ARM Cortex-A9 @800MHz single-thread
AES-128-CBC without HW accelearation
Phaeo:~$ openssl speed -evp aes-128-cbc OpenSSL 1.0.2k 26 Jan 2017 built on: reproducible build, date unspecified options:bn(64,32) rc4(ptr,char) des(idx,cisc,2,long) aes(partial) blowfish(ptr) compiler: arm-openwrt-linux-gnueabi-gcc -I. -I.. -I../include -fPIC -DOPENSSL_PIC -DZLIB_SHARED -DZLIB -DOPENSSL_THREADS -D_REENTRANT -DDSO_DLFCN -DHAVE_DLFCN_H -DOPENSSL_SMALL_FOOTPRINT -DOPENSSL_NO_ERR -DTERMIOS -O2 -pipe -march=armv7-a -mtune=cortex-a9 -fno-caller-saves -fhonour-copts -Wno-error=unused-but-set-variable -Wno-error=unused-result -mfloat-abi=soft -fpic -I/media/ware4/Entware-ng.2017.02/package/libs/openssl/include -fomit-frame-pointer -Wall type 16 bytes 64 bytes 256 bytes 1024 bytes 8192 bytes aes-128-cbc 17323.98k 19870.02k 21037.92k 21193.69k 21137.01k
AES-128-GCM without HW acceleration
Phaeo:~$ openssl speed -evp aes-128-gcm aes-128-gcm 7069.21k 7351.37k 7416.55k 7444.96k 7405.68k
The Cortex-A9 is my RT-AC56U where I run OpenVPN server. It doesn't have any crypto acceleration in HW. CBC is faster than GCM by 145% to 185%. I thought I had to swallow my words and should not switch to GCM ciphers. Looking closer, I might get away with it.

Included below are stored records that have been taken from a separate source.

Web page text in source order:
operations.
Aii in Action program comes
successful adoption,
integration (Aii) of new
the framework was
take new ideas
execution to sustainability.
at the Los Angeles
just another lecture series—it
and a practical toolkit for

RT-AC56U @800MHz achieves max. 50Mbps on OpenVPN with AES-128-CBC (@1400MHz max. 70Mbps). Now look at the "16 bytes" category where GCM performs slowest. The throughput is 7351.37kbyte/s which translates to 59Mbps. Hence, GCM is not the weakest link in the overall throughput. OpenVPN has other bottle neck that limits its maximum throughput.

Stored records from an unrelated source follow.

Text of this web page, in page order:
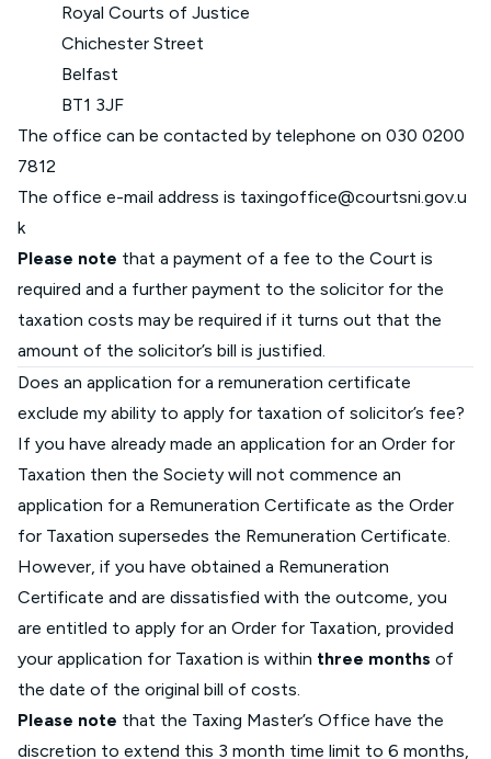
Royal Courts of Justice
Chichester Street
Belfast
BT1 3JF
The office can be contacted by telephone on 030 0200
7812
The office e-mail address is taxingoffice@courtsni.gov.u
k
Please note that a payment of a fee to the Court is
required and a further payment to the solicitor for the
taxation costs may be required if it turns out that the
amount of the solicitor’s bill is justified.
Does an application for a remuneration certificate
exclude my ability to apply for taxation of solicitor’s fee?
If you have already made an application for an Order for
Taxation then the Society will not commence an
application for a Remuneration Certificate as the Order
for Taxation supersedes the Remuneration Certificate.
However, if you have obtained a Remuneration
Certificate and are dissatisfied with the outcome, you
are entitled to apply for an Order for Taxation, provided
your application for Taxation is within three months of
the date of the original bill of costs.
Please note that the Taxing Master’s Office have the
discretion to extend this 3 month time limit to 6 months,

In addition, the computation saved from doing 160-bit SHA1 HMAC (OpenVPN's default) or 128-bit MD5 HMAC (my choice for saving space) might improve the overall throughput a bit. Some real world tests would be good to see.
Updated 2017-4-13: added data for AES-128-CBC-HMAC-SHA1 with AES-NI.